A. In 1990, what percentage of the information that you used in your professional work was available openly, without payment? For most people, the answer is a very small percentage -- maybe 1 percent, or even less. I ask people, what percentage of information that you use nowadays in your professional life is available with open access? And depending on the field, people will give numbers anywhere from 5 percent to 80 percent. But in every case, it's a lot greater than it was 10 years ago. And it's going up.

Someone told me that about 20 or 25 percent of the information in his field was available with open access. But he said I should have asked him, "Of the information that you use, what percentage is available through open access?" It's about 80 percent, he said. The stuff that's available with open access, he uses. The stuff that he has to go out and get with special permissions doesn't get used. That, to me, was very revealing.

Nowadays, if you're having a discussion with a colleague, and the question of copyright comes up, you can turn to your computer and look at the exact wording of the U.S. Code, as happened when a colleague and I were having such a discussion. We looked up Section 407 of the copyright law, and away we went. We would never have gone to a library. Ease of access leads to use.

Q. One university is developing subscription-based Web sites on the premise that some of the best research is not available free on the Web.

A. I think that [premise] is false. You merely have to go out and look at the Internet and see how many superb things are there with open access. Some are funded by the government.

Q. Do you think, within this decade, that digital libraries will replace traditional research libraries in most disciplines?

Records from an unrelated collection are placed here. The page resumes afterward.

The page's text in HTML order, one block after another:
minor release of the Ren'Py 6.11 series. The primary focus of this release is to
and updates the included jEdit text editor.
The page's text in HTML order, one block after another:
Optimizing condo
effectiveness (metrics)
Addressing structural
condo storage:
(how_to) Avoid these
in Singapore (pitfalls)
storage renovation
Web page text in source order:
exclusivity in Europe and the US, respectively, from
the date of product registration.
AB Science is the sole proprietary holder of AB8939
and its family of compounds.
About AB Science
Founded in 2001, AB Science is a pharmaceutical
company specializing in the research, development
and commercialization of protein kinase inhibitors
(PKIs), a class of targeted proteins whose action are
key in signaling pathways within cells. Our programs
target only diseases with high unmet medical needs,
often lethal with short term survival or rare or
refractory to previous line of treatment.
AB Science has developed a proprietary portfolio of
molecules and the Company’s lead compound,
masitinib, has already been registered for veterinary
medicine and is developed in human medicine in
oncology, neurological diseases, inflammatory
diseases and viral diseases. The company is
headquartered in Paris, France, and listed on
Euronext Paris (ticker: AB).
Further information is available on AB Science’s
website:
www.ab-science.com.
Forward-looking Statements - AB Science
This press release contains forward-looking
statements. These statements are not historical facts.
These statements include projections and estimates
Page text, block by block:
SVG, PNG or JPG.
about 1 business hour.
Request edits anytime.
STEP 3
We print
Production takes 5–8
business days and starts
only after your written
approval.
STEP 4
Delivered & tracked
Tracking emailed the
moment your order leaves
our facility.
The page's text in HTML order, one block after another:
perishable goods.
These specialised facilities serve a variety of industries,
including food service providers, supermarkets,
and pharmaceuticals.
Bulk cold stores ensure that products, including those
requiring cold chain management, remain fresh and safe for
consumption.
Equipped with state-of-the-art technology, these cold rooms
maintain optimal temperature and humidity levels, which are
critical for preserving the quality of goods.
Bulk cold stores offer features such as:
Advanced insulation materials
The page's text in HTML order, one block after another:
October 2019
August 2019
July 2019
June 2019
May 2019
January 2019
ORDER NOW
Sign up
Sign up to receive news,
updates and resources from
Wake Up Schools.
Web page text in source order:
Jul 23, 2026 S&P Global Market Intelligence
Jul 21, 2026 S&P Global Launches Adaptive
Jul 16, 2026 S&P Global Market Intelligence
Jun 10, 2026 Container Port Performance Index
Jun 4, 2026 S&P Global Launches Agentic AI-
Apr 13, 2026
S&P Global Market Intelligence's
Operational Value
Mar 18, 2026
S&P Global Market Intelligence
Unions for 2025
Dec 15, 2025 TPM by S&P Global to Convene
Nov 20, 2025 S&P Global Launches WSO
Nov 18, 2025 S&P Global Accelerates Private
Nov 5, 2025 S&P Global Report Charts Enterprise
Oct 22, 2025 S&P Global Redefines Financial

A. I think it may be possible to have substantial research programs without access to conventional libraries. In many fields already, there is what you might call the official literature, which is basically controlled by journal publishers or a few book publishers. It's expensive, and if you don't belong to a rich organization, you essentially don't have access to it.

But there are also many key papers available online, put on a Web site by the author or, unofficially, by a third party. A friend of mine who is building up a reading list discovered that in her field, which is man-machine interaction, she was able to find -- online and with open access -- all of the seminal papers she wanted for an advanced-level course. Most of them were put up on people's Web sites, unofficially, often without the permission of the publishers. But the publishers are not going to sue faculty members and force them to remove their papers.

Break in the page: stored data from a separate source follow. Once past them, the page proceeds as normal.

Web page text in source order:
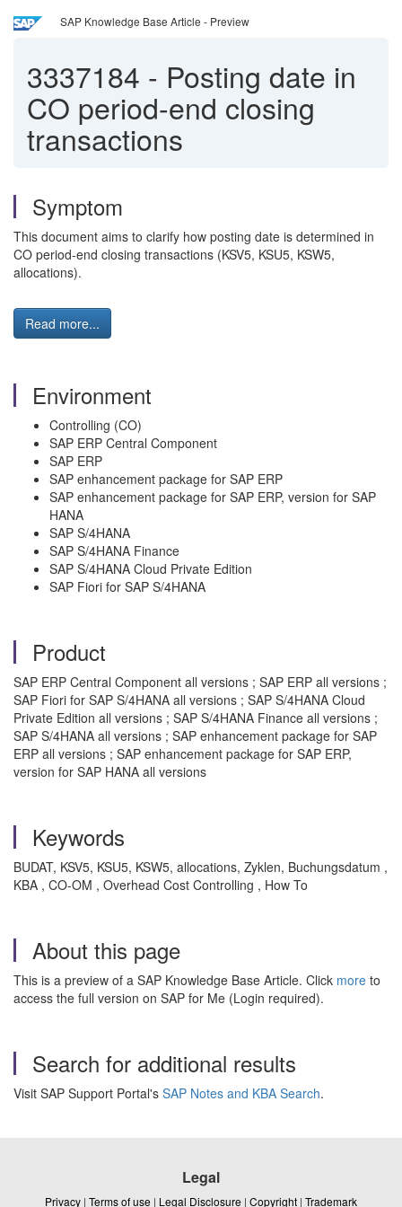
SAP Knowledge Base Article - Preview
3337184 - Posting date in
CO period-end closing
transactions
Symptom
This document aims to clarify how posting date is determined in
CO period-end closing transactions (KSV5, KSU5, KSW5,
allocations).
Read more...
Environment
Controlling (CO)
SAP ERP Central Component
SAP ERP
SAP enhancement package for SAP ERP
SAP enhancement package for SAP ERP, version for SAP
HANA
SAP S/4HANA
SAP S/4HANA Finance
SAP S/4HANA Cloud Private Edition
SAP Fiori for SAP S/4HANA
Product
SAP ERP Central Component all versions ; SAP ERP all versions ;
SAP Fiori for SAP S/4HANA all versions ; SAP S/4HANA Cloud
Private Edition all versions ; SAP S/4HANA Finance all versions ;
SAP S/4HANA all versions ; SAP enhancement package for SAP
ERP all versions ; SAP enhancement package for SAP ERP,
version for SAP HANA all versions
Keywords
BUDAT, KSV5, KSU5, KSW5, allocations, Zyklen, Buchungsdatum ,
KBA , CO-OM , Overhead Cost Controlling , How To
About this page
This is a preview of a SAP Knowledge Base Article. Click more to
access the full version on SAP for Me (Login required).
Search for additional results
Visit SAP Support Portal's SAP Notes and KBA Search.
Legal
Privacy | Terms of use | Legal Disclosure | Copyright | Trademark
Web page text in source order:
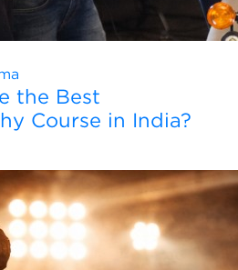
the Best
Course in India?
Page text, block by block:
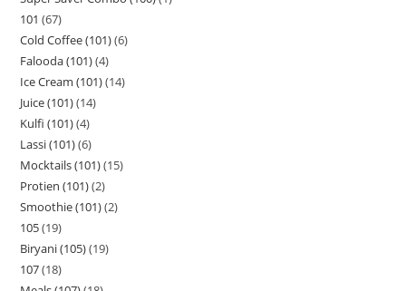
101 67
Cold Coffee (101) 6
Falooda (101) 4
Ice Cream (101) 14
Juice (101) 14
Kulfi (101) 4
Lassi (101) 6
Mocktails (101) 15
Protien (101) 2
Smoothie (101) 2
105 19
Biryani (105) 19
107 18
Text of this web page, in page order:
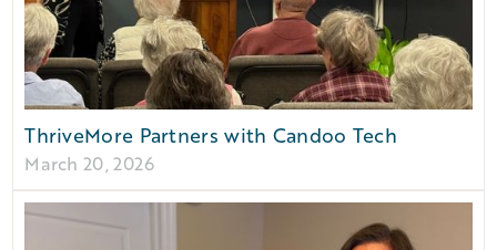
ThriveMore Partners with Candoo Tech
March 20, 2026
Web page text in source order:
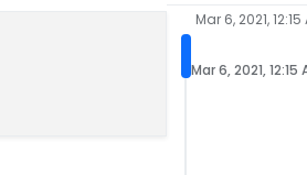
Mar 6, 2021, 12:15
Mar 6, 2021, 12:15
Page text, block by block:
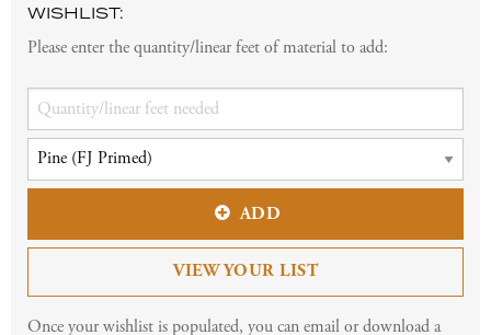
WISHLIST:
Please enter the quantity/linear feet of material to add:
ADD
VIEW YOUR LIST
Once your wishlist is populated, you can email or download a
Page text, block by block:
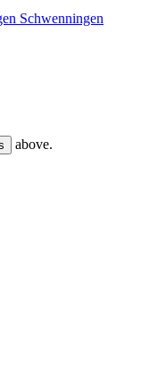
Schwenningen
above.
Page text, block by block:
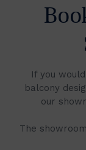
If you
balcony
our
The
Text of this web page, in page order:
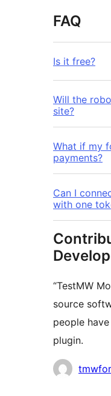
FAQ
Is it free?
Will the
site?
What if my
payments?
Can I
with one
“TestMW
source
people
plugin.
Contributors
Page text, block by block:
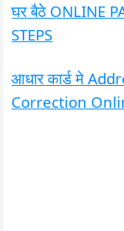
घर बैठे ONLINE
STEPS
आधार कार्ड मे
Correction

In many ways, I think the most important thing in scientific publishing has been the Los Alamos physics archive under the leadership of Paul Ginsparg. All important physics research gets published first on that archive. It developed at a time when there were no alternatives, and the high-energy-physics community, which had always been in the habit of circulating working papers, started using an e-mail-based service to distribute papers. From that it grew to cover large chunks of physics and related disciplines.

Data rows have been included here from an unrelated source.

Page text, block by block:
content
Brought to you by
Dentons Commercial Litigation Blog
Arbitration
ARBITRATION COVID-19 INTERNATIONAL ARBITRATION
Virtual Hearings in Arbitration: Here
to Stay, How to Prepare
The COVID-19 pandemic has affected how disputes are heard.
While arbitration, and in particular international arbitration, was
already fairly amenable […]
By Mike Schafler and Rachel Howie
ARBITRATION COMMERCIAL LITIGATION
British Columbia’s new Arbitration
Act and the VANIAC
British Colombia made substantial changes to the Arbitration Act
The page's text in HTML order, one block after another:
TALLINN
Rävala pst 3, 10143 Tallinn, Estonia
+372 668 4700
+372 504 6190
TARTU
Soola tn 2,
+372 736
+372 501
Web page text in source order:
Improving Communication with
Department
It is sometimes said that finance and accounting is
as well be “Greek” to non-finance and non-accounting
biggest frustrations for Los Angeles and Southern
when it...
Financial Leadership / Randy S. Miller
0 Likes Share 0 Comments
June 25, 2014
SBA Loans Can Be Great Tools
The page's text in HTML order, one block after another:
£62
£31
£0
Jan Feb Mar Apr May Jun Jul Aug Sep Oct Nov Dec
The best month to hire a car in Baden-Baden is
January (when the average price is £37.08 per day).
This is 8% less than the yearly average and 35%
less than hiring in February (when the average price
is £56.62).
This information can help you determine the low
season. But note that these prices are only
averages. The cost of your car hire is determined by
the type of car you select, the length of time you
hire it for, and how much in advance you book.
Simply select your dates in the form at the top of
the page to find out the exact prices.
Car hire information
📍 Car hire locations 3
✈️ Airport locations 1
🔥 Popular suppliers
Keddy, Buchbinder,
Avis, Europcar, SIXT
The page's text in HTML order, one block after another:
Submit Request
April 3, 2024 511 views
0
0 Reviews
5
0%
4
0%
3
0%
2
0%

I'm also a great believer that one should watch what's happening in the Web mainstream, because so much good stuff is happening there. For example, Yahoo.com is being used for the sorts of things that people used to use public libraries for. If you want to know something about jobs in your town, or you want to get tax forms, or you have a medical problem and you want information about it, or you want to decide what car to buy next, people used to go to the public library. People, of course, still go to public libraries. But for even more people, their first instinct is to turn to Yahoo.com.

Amazon.com is another splendid example of open-access information. There is Books in Print, very expensive and very profitable. And it used to have a monopoly. Nowadays, all that information is available at Amazon.com, and so you have open access competing with the traditional, for-payment product. Amazon.com doesn't put that information up because it's a philanthropic organization. It's part of the company's marketing, but it's a first-class source of information. I use it all the time for checking references and citations, and even occasionally for buying books. The point is, Yahoo.com and Amazon.com are important, open-access library services.